Vanaf hier is het niet meer zo ver naar het oude vissersplaatsje Vollenhove. Binnenkomen met rechts de buitenhaven, de nieuwe haven zoals Thijsse schrijft. Na de bouw van de Noordoostpolder is deze enigzins aangepast. Verder het renaissance raadhuis en de St. Nicolaaskerk. De los staande toren was vroeger een baken voor de schepen. Op het eilandje in de binnenhaven heeft de bischoppelijke burcht gestaan. Het Oldehuis werd gebouwd door de Utrechtse bisschop Godfried van Reenen (1156 - 1178). Het gaf bescherming tegen de invallen van de Stellingwerver Friezen. Tussen 1800 en 1855 vond de aftakeling plaats en werd het eiland omgebouwd voor de visverwerking. Hier stond dan ook de garnalenkokerij. Over het smalle ophaalbruggetje snuiven we een overheerlijke geur op . . . .  Er staat een rookkast en er wordt paling gerookt. Helaas zijn we een uur te vroeg. Deze paling wordt geimporteert uit het buitenland krijgen we te horen. En de paling uit het IJsselmeer dan? is onze vraag, " . . . die is niet te eten!". We kijken verbaast op en vragen naar de reden. " . . . die is veel te droog". Ja maar hoe kan dat dan? Dat komt, zo verteld de visroker, omdat het water te schoon is. Het dier heeft niets te eten . . . .  We snappen het en eerlijk gezegd hadden we het antwoord kunnen weten.

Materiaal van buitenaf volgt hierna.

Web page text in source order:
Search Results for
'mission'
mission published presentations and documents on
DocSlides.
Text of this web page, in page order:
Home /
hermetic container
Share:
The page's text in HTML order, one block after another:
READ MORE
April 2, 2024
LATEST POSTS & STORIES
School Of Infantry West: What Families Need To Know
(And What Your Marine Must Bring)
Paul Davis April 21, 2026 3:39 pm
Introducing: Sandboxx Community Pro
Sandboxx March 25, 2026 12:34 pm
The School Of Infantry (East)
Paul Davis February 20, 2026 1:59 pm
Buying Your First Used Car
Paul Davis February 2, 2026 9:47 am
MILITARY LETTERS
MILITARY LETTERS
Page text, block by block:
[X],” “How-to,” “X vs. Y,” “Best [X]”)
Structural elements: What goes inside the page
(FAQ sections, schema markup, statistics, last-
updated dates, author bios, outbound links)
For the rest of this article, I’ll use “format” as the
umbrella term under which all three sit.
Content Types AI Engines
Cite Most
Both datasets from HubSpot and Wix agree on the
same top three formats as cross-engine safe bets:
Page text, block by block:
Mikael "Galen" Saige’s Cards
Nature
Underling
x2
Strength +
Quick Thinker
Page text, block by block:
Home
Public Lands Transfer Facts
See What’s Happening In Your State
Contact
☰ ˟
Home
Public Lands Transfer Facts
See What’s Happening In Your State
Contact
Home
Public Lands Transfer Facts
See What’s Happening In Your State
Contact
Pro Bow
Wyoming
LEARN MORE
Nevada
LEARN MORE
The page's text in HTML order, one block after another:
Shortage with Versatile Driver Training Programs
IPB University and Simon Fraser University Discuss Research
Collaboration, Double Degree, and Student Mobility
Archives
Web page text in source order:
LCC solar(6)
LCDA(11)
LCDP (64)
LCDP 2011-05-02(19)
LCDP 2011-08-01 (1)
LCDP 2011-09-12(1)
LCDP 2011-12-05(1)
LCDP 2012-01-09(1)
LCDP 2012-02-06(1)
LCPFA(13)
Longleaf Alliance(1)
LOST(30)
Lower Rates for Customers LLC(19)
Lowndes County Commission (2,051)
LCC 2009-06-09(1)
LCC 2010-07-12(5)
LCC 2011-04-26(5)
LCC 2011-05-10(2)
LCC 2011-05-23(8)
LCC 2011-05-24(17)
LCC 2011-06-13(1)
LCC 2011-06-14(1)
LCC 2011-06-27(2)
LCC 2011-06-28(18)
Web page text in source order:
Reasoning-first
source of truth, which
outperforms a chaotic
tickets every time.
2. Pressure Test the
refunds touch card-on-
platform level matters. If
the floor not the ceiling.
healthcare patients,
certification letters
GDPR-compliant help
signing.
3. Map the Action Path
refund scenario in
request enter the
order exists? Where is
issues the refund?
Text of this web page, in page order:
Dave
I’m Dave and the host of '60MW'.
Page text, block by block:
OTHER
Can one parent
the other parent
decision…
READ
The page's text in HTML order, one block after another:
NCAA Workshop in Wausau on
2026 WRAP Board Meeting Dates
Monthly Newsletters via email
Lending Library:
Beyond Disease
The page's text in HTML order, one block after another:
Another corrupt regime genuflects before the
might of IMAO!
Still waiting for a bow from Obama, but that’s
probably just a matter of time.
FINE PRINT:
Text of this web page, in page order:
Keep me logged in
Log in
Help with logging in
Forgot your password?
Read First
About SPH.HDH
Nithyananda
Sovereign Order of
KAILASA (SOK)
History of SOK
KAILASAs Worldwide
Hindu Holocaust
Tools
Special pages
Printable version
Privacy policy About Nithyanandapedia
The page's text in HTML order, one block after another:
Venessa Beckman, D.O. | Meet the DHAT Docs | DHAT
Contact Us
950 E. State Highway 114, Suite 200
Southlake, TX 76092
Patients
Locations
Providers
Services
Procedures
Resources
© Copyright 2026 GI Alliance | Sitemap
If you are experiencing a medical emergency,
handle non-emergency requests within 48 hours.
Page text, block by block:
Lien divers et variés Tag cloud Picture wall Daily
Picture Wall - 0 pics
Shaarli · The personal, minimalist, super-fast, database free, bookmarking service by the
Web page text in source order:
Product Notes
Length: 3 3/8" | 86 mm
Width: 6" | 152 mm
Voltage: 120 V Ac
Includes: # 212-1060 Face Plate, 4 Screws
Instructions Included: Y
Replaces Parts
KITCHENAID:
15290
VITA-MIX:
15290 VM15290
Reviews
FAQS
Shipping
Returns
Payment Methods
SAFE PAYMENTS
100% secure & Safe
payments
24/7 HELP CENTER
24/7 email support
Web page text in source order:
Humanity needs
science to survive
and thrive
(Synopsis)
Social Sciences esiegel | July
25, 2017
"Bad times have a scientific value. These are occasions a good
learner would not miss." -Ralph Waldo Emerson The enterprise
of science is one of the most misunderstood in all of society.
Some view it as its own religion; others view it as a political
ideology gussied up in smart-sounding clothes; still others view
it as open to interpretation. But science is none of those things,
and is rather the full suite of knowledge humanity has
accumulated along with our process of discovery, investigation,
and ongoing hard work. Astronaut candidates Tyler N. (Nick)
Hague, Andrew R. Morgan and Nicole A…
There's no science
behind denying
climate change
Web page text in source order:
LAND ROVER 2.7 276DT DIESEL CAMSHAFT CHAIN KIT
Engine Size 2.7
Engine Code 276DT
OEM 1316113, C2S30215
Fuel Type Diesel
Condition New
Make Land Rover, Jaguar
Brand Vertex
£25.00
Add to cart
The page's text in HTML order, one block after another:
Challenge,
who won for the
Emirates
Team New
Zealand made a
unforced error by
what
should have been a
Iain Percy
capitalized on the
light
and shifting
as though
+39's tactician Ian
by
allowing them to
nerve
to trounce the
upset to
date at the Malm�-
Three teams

We lopen verder om Vollenhove heen. De Voorst is de westelijke punt van de keileembult die op het hoogste punt 9,5 meter hoog is. Een klifkust die met palen tegen afslag werd beschermt. Niet met succes overigens want een eindje van de kant steken de overblijfselen nog boven het water uit. We lopen met een grote boog om Vollenhove heen, steken daarna de Oppen Swolle over en lopen langs Landgoed De Oldenhof door naar Sint Jansklooster. In het dorp rechts af. Rechts van ons de watertoren we zijn hem zo ongeveer voorbij en zien dan ineens dat hij open gaat. We draaien om en besluiten om bovenin te kijken. De oude smalle trap is vervangen door een nieuw en breed exemplaar. Moeiteloos komen we bovenin en hebben uitzicht over de omgeving. Het reservoir is buitenwerking en gedeeltelijk afgebroken. Als we de beheerder vertellen dat we uit Dalfsen komen verteld hij enthousiast over de watertoren van Dalfsen die in 1965 is opgeblazen. Weer beneden en buiten lopen we het laatste stuk door de Poepershoek en de Barsbeek en komen bij De Krieger aan waar de auto staat.